### EXERCISE MATERIALS

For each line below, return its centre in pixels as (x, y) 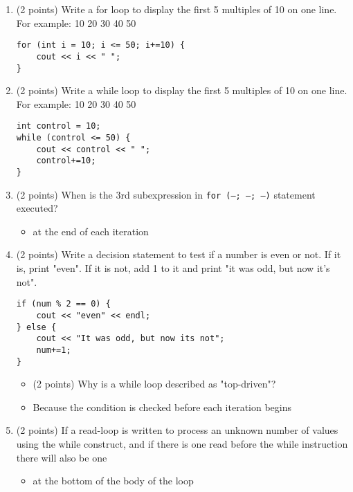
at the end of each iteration (91, 231)
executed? (37, 208)
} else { (36, 327)
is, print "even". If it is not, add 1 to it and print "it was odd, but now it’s (173, 268)
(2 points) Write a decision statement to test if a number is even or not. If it (179, 254)
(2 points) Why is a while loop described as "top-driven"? (154, 384)
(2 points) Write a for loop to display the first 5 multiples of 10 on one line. (176, 9)
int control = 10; (58, 126)
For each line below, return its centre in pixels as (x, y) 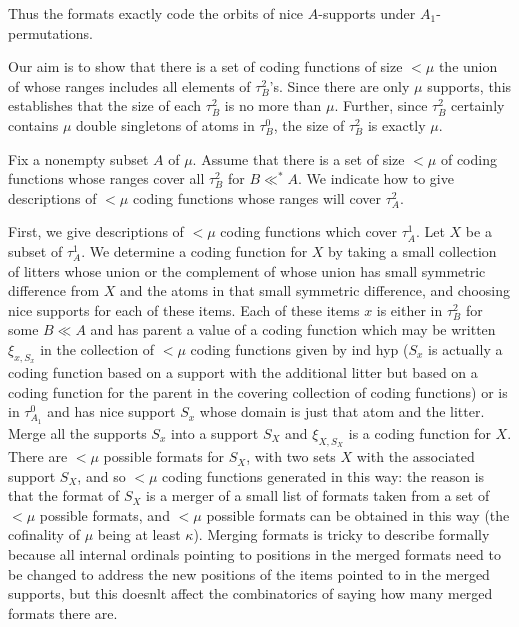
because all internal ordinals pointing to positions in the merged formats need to (254, 554)
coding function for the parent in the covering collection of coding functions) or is (258, 391)
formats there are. (63, 612)
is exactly (396, 124)
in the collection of (97, 348)
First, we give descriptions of (96, 231)
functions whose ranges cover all (106, 178)
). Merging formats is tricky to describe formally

######

▶ _INSTRUCTIONS TO FOLLOW_
Output exactly those lines of the data above that run from the line with "(2 points) Write a decision" up to and including the line with "coding function for". No pictures go in.

▶ _SOLUTION TO THE PROBLEM_
(2 points) Write a decision statement to test if a number is even or not. If it (179, 254)
(2 points) Why is a while loop described as "top-driven"? (154, 384)
(2 points) Write a for loop to display the first 5 multiples of 10 on one line. (176, 9)
int control = 10; (58, 126)
For each line below, return its centre in pixels as (x, y) 
because all internal ordinals pointing to positions in the merged formats need to (254, 554)
coding function for the parent in the covering collection of coding functions) or is (258, 391)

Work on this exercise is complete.